Thanks.  I pulled the cover off to reveal the switch.  From inside its compartment, it looks to be in great shape.  No melting or burnt terminals.  I will still replace it and see what happens.


----------



## dr k (Oct 1, 2022)

Aaron Smithey said:


> Thanks.  I pulled the cover off to reveal the switch.  From inside its compartment, it looks to be in great shape.  No melting or burnt terminals.  I will still replace it and see what happens.


Or if you get a male to male connector and bypass the switch or a jumper cord 16-14 guage and see if it's the safety switch.


----------



## Aaron Smithey (Oct 1, 2022)

Yeah.  I will make a jumper and test it.  Thanks.


----------



## tallbm (Oct 1, 2022)

Aaron Smithey said:


> Thanks.  I pulled the cover off to reveal the switch.  From inside its compartment, it looks to be in great shape.  No melting or burnt terminals.  I will still replace it and see what happens.


Yeah what drK said.  If you can bypass it for the moment and check if you still get the same behavior you can determine whether or not the switch is to blame.
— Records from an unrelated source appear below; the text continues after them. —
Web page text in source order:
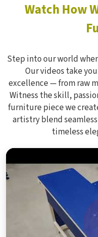
Watch How
Step into our world
Our videos take
excellence — from raw
Witness the skill,
furniture piece we
artistry blend
timeless
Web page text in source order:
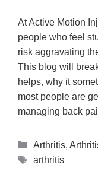
At Active Motion
people who feel
risk aggravating
This blog will
helps, why it
most people are
managing back
Arthritis,
arthritis
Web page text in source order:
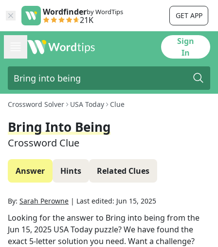
Wordfinderby WordTips
21K GET APP
Sign
In
Crossword Solver USA Today Clue
Bring Into Being
Crossword Clue
Answer Hints Related Clues
By: Sarah Perowne | Last edited: Jun 15, 2025
Looking for the answer to Bring into being from the
Jun 15, 2025 USA Today puzzle? We have found the
exact 5-letter solution you need. Want a challenge?
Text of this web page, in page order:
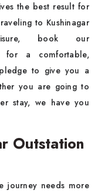
the best result for
to Kushinagar
book our
for a comfortable,
to give you a
you are going to
stay, we have you
Outstation
journey needs more
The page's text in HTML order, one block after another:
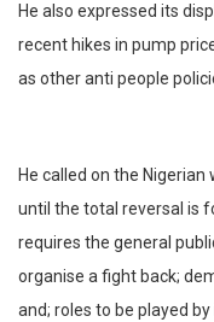
He also expressed its
recent hikes in pump
as other anti people
He called on the
until the total reversal is
requires the general
organise a fight back;
and; roles to be played
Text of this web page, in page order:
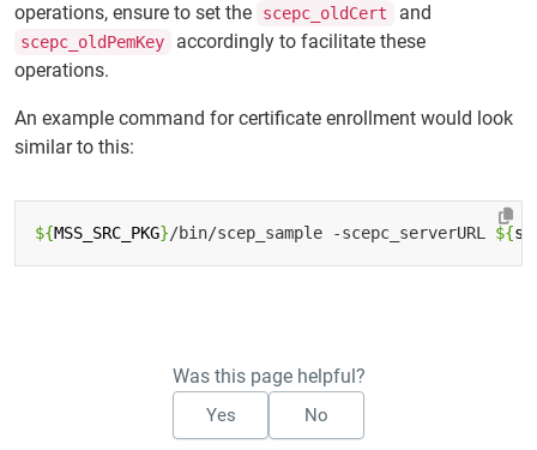
operations, ensure to set the
scepc_oldCert and
scepc_oldPemKey
accordingly to facilitate these
operations.
An example command for certificate enrollment would look
similar to this:
${MSS_SRC_PKG}/bin/scep_sample -scepc_serverURL ${
Was this page helpful?
Yes No
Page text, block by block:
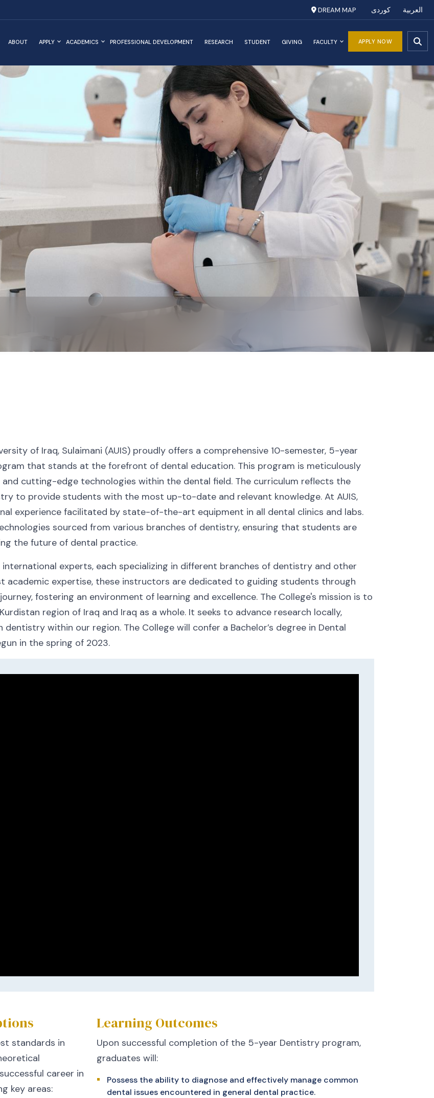
العربية کوردی DREAM MAP
APPLY NOW
ABOUT APPLY ACADEMICS PROFESSIONAL DEVELOPMENT RESEARCH STUDENT GIVING FACULTY
of Iraq, Sulaimani (AUIS) proudly offers a comprehensive 10-semester, 5-year
that stands at the forefront of dental education. This program is meticulously
cutting-edge technologies within the dental field. The curriculum reflects the
to provide students with the most up-to-date and relevant knowledge. At AUIS,
experience facilitated by state-of-the-art equipment in all dental clinics and labs.
sourced from various branches of dentistry, ensuring that students are
the future of dental practice.
experts, each specializing in different branches of dentistry and other
academic expertise, these instructors are dedicated to guiding students through
fostering an environment of learning and excellence. The College's mission is to
region of Iraq and Iraq as a whole. It seeks to advance research locally,
within our region. The College will confer a Bachelor’s degree in Dental
in the spring of 2023.
standards in
career in
key areas:
Learning Outcomes
Upon successful completion of the 5-year Dentistry program,
graduates will:
Possess the ability to diagnose and effectively manage common
dental issues encountered in general dental practice.
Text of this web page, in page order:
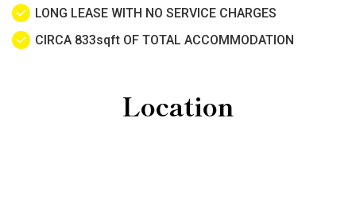
LONG LEASE WITH NO SERVICE CHARGES
CIRCA 833sqft OF TOTAL ACCOMMODATION
Location
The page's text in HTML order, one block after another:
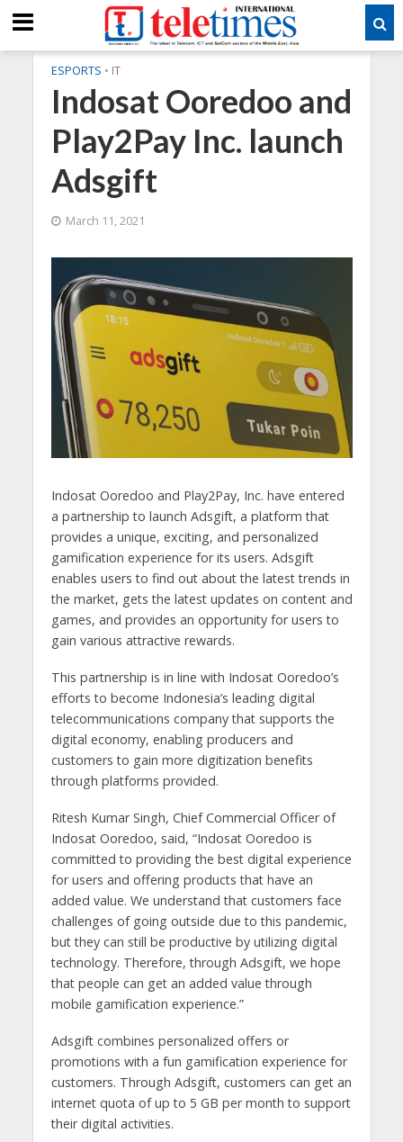
ESPORTS • IT
Indosat Ooredoo and
Play2Pay Inc. launch
Adsgift
March 11, 2021
Indosat Ooredoo and Play2Pay, Inc. have entered
a partnership to launch Adsgift, a platform that
provides a unique, exciting, and personalized
gamification experience for its users. Adsgift
enables users to find out about the latest trends in
the market, gets the latest updates on content and
games, and provides an opportunity for users to
gain various attractive rewards.
This partnership is in line with Indosat Ooredoo’s
efforts to become Indonesia’s leading digital
telecommunications company that supports the
digital economy, enabling producers and
customers to gain more digitization benefits
through platforms provided.
Ritesh Kumar Singh, Chief Commercial Officer of
Indosat Ooredoo, said, “Indosat Ooredoo is
committed to providing the best digital experience
for users and offering products that have an
added value. We understand that customers face
challenges of going outside due to this pandemic,
but they can still be productive by utilizing digital
technology. Therefore, through Adsgift, we hope
that people can get an added value through
mobile gamification experience.”
Adsgift combines personalized offers or
promotions with a fun gamification experience for
customers. Through Adsgift, customers can get an
internet quota of up to 5 GB per month to support
their digital activities.

Just be careful when you pull the connectors off and put them back on.  If you wiggle the tabs of the safety switch at all where they connect to the plastic back of the switch, it will melt down on you sooner rather than later.  They are cheap plastic junk ready to fail if you look at them wrong.  That is why I suggest the ceramic ones when possible... they should at least be a little less likely to melt down lol.


----------



## Aaron Smithey (Oct 1, 2022)

The jumper confirmed a bad limiter switch.  Burner started to get hot immediately. 

THANKS!!


----------



## tallbm (Oct 2, 2022)

Aaron Smithey said:


> The jumper confirmed a bad limiter switch.  Burner started to get hot immediately.
> 
> THANKS!!


Glad to hear you found the problem! 
The behavior described sounded like a bat safety limit rollout switch, glad you confirmed it.

Those things are cheap and melt down on a whim.  Being able to access it to easily repair, troubleshoot, etc. is basically a must on these units since the connectors and the switch are so cheap and wear out so fast.
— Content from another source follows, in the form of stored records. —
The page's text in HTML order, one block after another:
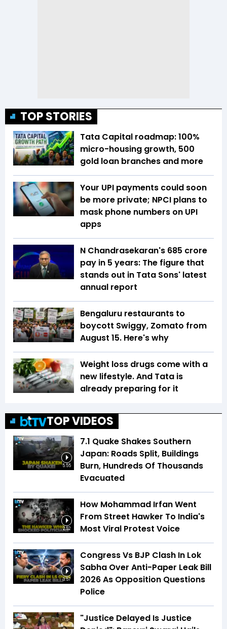
TOP STORIES
Tata Capital roadmap: 100%
micro-housing growth, 500
gold loan branches and more
Your UPI payments could soon
be more private; NPCI plans to
mask phone numbers on UPI
apps
N Chandrasekaran's ₹685 crore
pay in 5 years: The figure that
stands out in Tata Sons' latest
annual report
Bengaluru restaurants to
boycott Swiggy, Zomato from
August 15. Here's why
Weight loss drugs come with a
new lifestyle. And Tata is
already preparing for it
TOP VIDEOS
5:55
7.1 Quake Shakes Southern
Japan: Roads Split, Buildings
Burn, Hundreds Of Thousands
Evacuated
2:52
How Mohammad Irfan Went
From Street Hawker To India's
Most Viral Protest Voice
3:57
Congress Vs BJP Clash In Lok
Sabha Over Anti-Paper Leak Bill
2026 As Opposition Questions
Police
"Justice Delayed Is Justice
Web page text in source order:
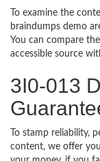
To examine the
braindumps demo
You can compare
accessible source
3I0-013
To stamp reliability,
content, we offer
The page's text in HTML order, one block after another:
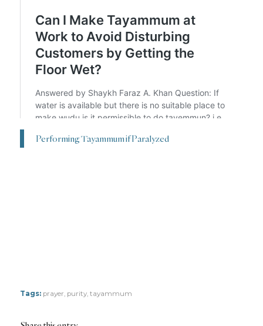
Performing Tayammum if Paralyzed
Tags: prayer purity, tayammum
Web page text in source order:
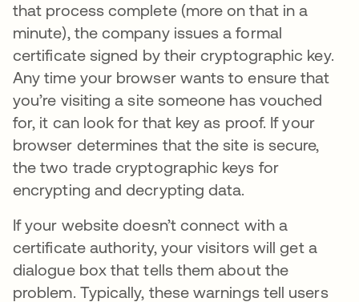
that process complete (more on that in a
minute), the company issues a formal
certificate signed by their cryptographic key.
Any time your browser wants to ensure that
you’re visiting a site someone has vouched
for, it can look for that key as proof. If your
browser determines that the site is secure,
the two trade cryptographic keys for
encrypting and decrypting data.
If your website doesn’t connect with a
certificate authority, your visitors will get a
dialogue box that tells them about the
problem. Typically, these warnings tell users
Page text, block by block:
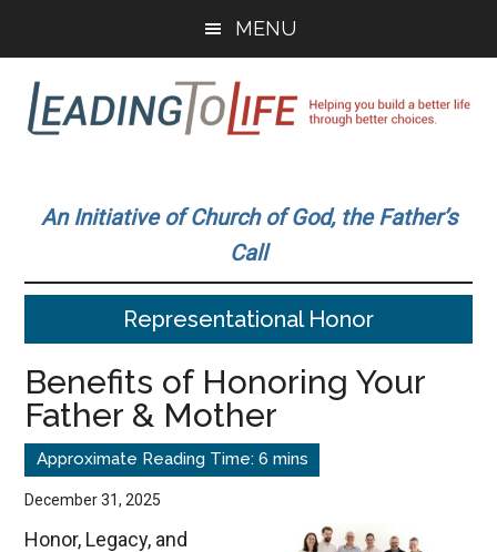
main
content
primary
sidebar
MENU
To
Life
build
better
better
choices.
An Initiative of Church of God, the Father’s
Call
Representational Honor
Benefits of Honoring Your
Father & Mother
December 31, 2025
Honor, Legacy, and
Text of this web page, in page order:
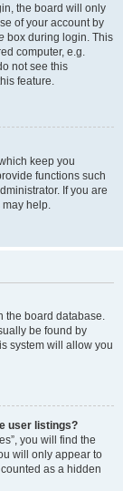
the board will only
of your account by
box during login. This
computer, e.g.
not see this
feature.
keep you
functions such
If you are
help.
the board database.
be found by
system will allow you
user listings?
you will find the
will only appear to
as a hidden

Just be sure you delicately put the new switch and wiring back together.  If you wiggle the tabs at all where they connect to the back of the switch, it will fail on you in short order.
My technique was to sit in my living room and gently put the spade connectors on the switch tabs.  Then go outside and connect the wires to the spade connectors.
FINALLY, fasten the switch back in position.  This helped me keep from stressing those delicate switches.

I hope all this info helps :)


----------